Thursday 5 July 2012

Heroine

The night my son was born, Wed June 21st 2006, I lay alone in a shared ward, in a slight daze, bleating for more painkillers while simultaneously trying not throw up - and I reached for the coin munching TV mobile that hung above my bed. I desperately needed to watch something - anything - that made life feel normal again. I had just spent a few gruelling hours in surgery - the section was fine I may add - but agreeing to be part of some study (just to keep in with the anaesthetist) meant I had been shivering, grinding my teeth wildly and jigging around more than a leprechaun on March 17th for a good old while.

And there it was.

When Harry Met Sally. Comfort on a screen. A movie I practically knew backwards. Sally faked her orgasm, and Harry karaoked badly in front of his ex, there was the wonderful moment Carrie Fisher begged 'tell me I don't have to be out there again;' Central Park as the backdrop to the whole tale and those wonderful pieces to camera where couples discussed why they had fallen in love. I lay there, catheter still in,  candula still in, with what can only be described as a nappy between my legs, as everything ached and my head whirred and amongst it all - I felt relieved. Life was normal. When Harry Met Sally was on TV.

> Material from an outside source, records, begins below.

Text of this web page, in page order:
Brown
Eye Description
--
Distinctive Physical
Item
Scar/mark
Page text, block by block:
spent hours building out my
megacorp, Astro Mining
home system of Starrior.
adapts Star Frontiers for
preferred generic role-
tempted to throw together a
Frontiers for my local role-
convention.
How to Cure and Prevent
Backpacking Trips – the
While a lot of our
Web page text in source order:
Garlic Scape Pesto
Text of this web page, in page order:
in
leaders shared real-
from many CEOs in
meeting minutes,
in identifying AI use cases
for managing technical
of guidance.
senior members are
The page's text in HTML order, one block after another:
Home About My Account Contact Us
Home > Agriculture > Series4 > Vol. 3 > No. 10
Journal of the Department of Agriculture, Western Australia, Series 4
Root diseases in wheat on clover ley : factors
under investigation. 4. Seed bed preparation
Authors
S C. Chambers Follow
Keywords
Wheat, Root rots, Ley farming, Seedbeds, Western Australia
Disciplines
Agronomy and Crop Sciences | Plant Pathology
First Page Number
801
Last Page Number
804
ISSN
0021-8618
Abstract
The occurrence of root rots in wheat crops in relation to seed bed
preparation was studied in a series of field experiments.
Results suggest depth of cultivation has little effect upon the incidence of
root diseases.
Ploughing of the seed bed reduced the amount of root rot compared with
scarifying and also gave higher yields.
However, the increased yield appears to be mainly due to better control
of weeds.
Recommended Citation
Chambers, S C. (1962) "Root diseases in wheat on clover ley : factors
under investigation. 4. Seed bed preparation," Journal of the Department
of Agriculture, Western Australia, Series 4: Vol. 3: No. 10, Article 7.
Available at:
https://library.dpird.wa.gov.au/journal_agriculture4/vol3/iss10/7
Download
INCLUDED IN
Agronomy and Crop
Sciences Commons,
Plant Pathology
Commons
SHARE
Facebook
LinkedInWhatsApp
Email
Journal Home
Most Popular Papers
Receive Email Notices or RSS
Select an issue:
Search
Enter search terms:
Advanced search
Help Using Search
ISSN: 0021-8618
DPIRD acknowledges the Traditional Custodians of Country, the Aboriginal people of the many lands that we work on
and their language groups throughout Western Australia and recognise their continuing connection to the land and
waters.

This week I was sad to read of the passing of the screenwriter of the movie - Nora Ephron. She was an amazing writer (I confess I have yet to read her books, but I have loved her witty and sympathetic blog posts - the opposite of the Goopster, for sure) and a remarkable woman. Who else could turn a memoir about her Husband leaving her for another woman while she was heavily pregnant, into a memoir and then film starring Meryl Streep?

Things have been rocky here at chez CrummyMummy... no talks of divorce or stropping out the door - but it has been fraught and tense and hard. Husband job hunting 2 months on - me wondering what next? Happy to be working, missing my kids. Happy to be using my brain again - sad to not have a moment to engage my brain in anything other than work and house-work. Where is the time to write, to blog, to run, to be still?

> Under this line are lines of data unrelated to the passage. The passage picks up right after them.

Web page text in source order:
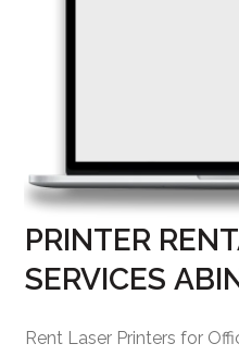
PRINTER
SERVICES
Rent Laser Printers for
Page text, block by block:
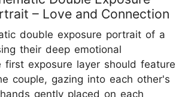
– Love and Connection
double exposure portrait of a
their deep emotional
first exposure layer should feature
couple, gazing into each other's
gently placed on each
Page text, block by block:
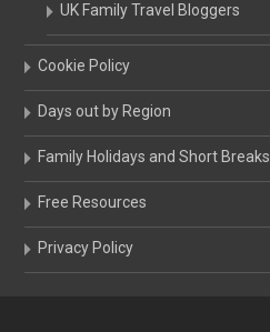
UK Family Travel Bloggers
Cookie Policy
Days out by Region
Family Holidays and Short Breaks
Free Resources
Privacy Policy
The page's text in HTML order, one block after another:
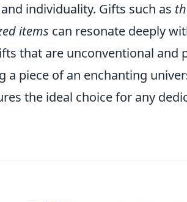
individuality. Gifts such as
items can resonate deeply
that are unconventional and
piece of an enchanting
the ideal choice for any
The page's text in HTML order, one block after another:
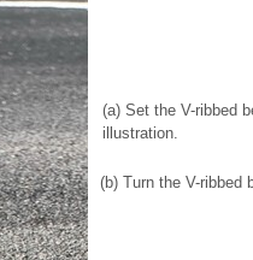
(a) Set the V-ribbed
illustration.
(b) Turn the V-ribbed
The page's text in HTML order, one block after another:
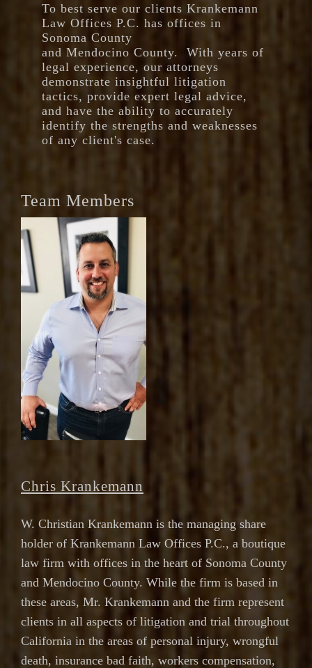
To best serve our clients Krankemann
Law Offices P.C. has offices in
Sonoma County
and Mendocino County. With years of
legal experience, our attorneys
demonstrate insightful litigation
tactics, provide expert legal advice,
and have the ability to accurately
identify the strengths and weaknesses
of any client's case.
Team Members
Chris Krankemann
W. Christian Krankemann is the managing share
holder of Krankemann Law Offices P.C., a boutique
law firm with offices in the heart of Sonoma County
and Mendocino County. While the firm is based in
these areas, Mr. Krankemann and the firm represent
clients in all aspects of litigation and trial throughout
California in the areas of personal injury, wrongful
death, insurance bad faith, workers compensation,
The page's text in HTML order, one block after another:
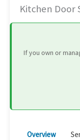
Kitchen Door
If you own or
Overview
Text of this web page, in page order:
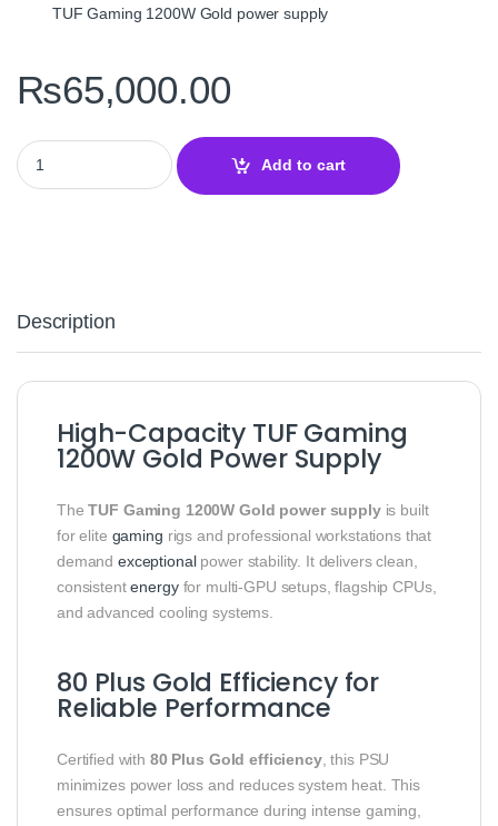
TUF Gaming 1200W Gold power supply
₨65,000.00
TUF Gaming 1200W Gold Power Supply – 80 Plus Gold PSU
Add to cart
Description
High-Capacity TUF Gaming
1200W Gold Power Supply
TheTUF Gaming 1200W Gold power supplyis built
for elite gaming rigs and professional workstations that
demandexceptionalpower stability. It delivers clean,
consistentenergyfor multi-GPU setups, flagship CPUs,
and advanced cooling systems.
80 Plus Gold Efficiency for
Reliable Performance
Certified with 80 Plus Gold efficiency, this PSU
minimizes power loss and reduces system heat. This
ensures optimal performance during intense gaming,
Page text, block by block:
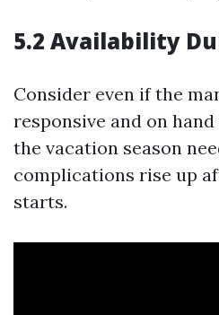
5.2 Availability
Consider even if the
responsive and on
the vacation season
complications rise up
starts.
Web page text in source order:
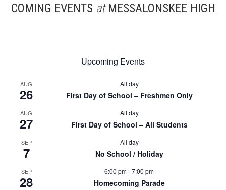
COMING EVENTS atMESSALONSKEE HIGH
Upcoming Events
AUG
26
All day
First Day of School – Freshmen Only
AUG
27
All day
First Day of School – All Students
SEP
7
All day
No School / Holiday
SEP
28
6:00 pm-7:00 pm
Homecoming Parade
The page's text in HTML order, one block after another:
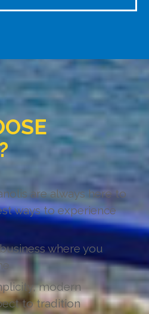
are always here to
ways to experience
where you
modern
to tradition
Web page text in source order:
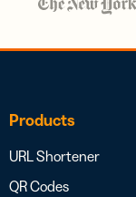
Products
URL Shortener
QR Codes
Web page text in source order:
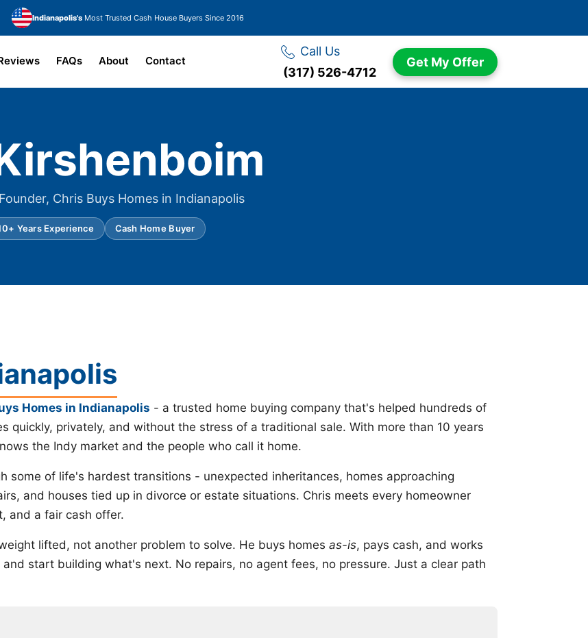
Indianapolis'sMost Trusted Cash House Buyers Since 2016
FAQs About Contact
Call Us
(317) 526-4712
Get My Offer
Chris Buys Homes in Indianapolis
Years Experience Cash Home Buyer
Homes in Indianapolis - a trusted home buying company that's helped hundreds of
quickly, privately, and without the stress of a traditional sale. With more than 10 years
the Indy market and the people who call it home.
some of life's hardest transitions - unexpected inheritances, homes approaching
and houses tied up in divorce or estate situations. Chris meets every homeowner
and a fair cash offer.
lifted, not another problem to solve. He buys homes as-is, pays cash, and works
start building what's next. No repairs, no agent fees, no pressure. Just a clear path
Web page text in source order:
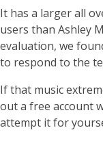
It has a larger all
users than Ashley
evaluation, we
to respond to the
If that music
out a free account
attempt it for
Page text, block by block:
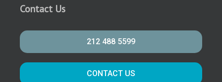
Contact Us
212 488 5599
CONTACT US
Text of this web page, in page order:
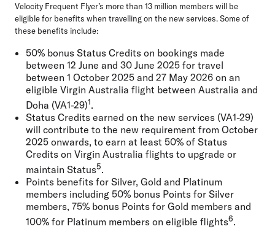
Velocity Frequent Flyer’s more than 13 million members will be
eligible for benefits when travelling on the new services. Some of
these benefits include:
50% bonus Status Credits on bookings made
between 12 June and 30 June 2025 for travel
between 1 October 2025 and 27 May 2026 on an
eligible Virgin Australia flight between Australia and
Doha (VA1-29)1.
Status Credits earned on the new services (VA1-29)
will contribute to the new requirement from October
2025 onwards, to earn at least 50% of Status
Credits on Virgin Australia flights to upgrade or
maintain Status5.
Points benefits for Silver, Gold and Platinum
members including 50% bonus Points for Silver
members, 75% bonus Points for Gold members and
100% for Platinum members on eligible flights6.

This week a workmate said I seemed sad - and I was. I'd just been to an amazing gathering for a dear friend's 40th - with old buddies galore - and I had drunk too much, laughed enough and fallen over in the street twice, persuading a cab driver to take us 1 mile home for £60.... It had been brilliant. And then, it was over - back from sunny Henley, the champagne and the river, to M25 and a screaming toddler. I felt a little blue. Next year I hit the big 4 0 and  in lots of ways I'm not where I'd hoped to be... just yet.

So, I take inspiration from Ephron. Who I read gave a speech in '96 where she said to graduates 'What are you going to do? Everything, is my guess. It will be a little messy, but embrace the mess.  It will be complicated, but rejoice in the complications. It will not be anything like what you think it will be like, but surprises are good for you - you can always change your mind. I know: I've had 4 careers and 3 husbands...'

Apparently she loved her 40s, 50s and 60s, saying these where her best years. That gives me hope, the best is yet to come. Most of all I love that she said 'Be a heroine of your life not the victim.' It really is a choice, and it really is that simple in almost all cases. As I start to plan my 40th... I think that'll be the motto I hold onto. The one that makes me feel most normal. Like the world is sane after all - just like that night in the hospital.

Nora, you were one of a kind.


1 comment:

Courtney said...

This is by far the best post I've read about the passing of Nora Ephron - and I completely agree with you. We lost a good one, when she passed. I'm sorry things are tough for you now - I do hope that passes quickly.